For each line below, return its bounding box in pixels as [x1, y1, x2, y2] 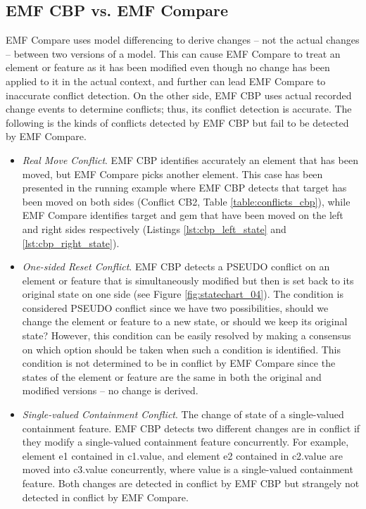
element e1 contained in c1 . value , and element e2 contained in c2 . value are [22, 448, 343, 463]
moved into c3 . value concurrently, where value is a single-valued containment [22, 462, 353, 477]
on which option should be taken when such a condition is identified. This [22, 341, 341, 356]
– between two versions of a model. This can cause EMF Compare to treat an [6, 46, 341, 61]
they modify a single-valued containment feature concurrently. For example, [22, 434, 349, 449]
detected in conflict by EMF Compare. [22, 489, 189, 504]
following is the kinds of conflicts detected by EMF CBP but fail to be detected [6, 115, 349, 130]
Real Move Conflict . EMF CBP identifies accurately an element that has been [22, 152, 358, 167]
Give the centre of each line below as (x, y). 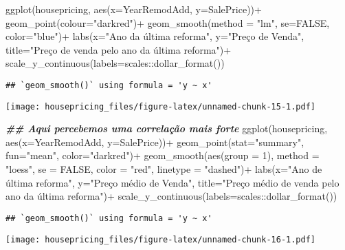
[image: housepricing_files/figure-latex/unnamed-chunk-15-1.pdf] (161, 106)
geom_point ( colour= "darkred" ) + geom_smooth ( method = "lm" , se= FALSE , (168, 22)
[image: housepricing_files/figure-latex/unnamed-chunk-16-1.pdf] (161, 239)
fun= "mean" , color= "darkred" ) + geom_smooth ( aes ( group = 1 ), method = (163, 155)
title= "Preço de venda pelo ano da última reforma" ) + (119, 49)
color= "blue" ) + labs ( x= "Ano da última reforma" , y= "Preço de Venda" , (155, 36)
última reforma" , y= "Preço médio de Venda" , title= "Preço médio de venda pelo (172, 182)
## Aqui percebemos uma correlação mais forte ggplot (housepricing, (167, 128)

======

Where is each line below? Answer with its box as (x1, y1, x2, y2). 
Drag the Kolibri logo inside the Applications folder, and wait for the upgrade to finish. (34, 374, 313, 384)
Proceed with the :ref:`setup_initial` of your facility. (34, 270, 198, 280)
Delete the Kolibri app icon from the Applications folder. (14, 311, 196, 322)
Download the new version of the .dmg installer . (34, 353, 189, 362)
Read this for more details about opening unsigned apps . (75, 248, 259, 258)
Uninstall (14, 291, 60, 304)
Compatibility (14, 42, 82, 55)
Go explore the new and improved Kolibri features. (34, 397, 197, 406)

======

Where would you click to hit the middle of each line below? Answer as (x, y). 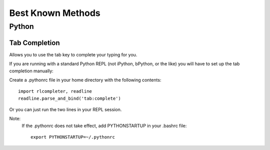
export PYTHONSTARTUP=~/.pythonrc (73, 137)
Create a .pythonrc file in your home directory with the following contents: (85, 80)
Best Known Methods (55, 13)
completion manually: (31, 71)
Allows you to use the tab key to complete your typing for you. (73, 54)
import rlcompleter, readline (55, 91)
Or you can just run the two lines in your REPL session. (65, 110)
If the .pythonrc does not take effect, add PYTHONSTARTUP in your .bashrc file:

======

THE PROBLEM: Reproduce the lines above, beginning at the line with "Best Known Methods (55, 13)" and stopping after the line with "If the .pythonrc", exactly as they are.

REPLY TO THE EXERCISE:
Best Known Methods (55, 13)
completion manually: (31, 71)
Allows you to use the tab key to complete your typing for you. (73, 54)
import rlcompleter, readline (55, 91)
Or you can just run the two lines in your REPL session. (65, 110)
If the .pythonrc does not take effect, add PYTHONSTARTUP in your .bashrc file:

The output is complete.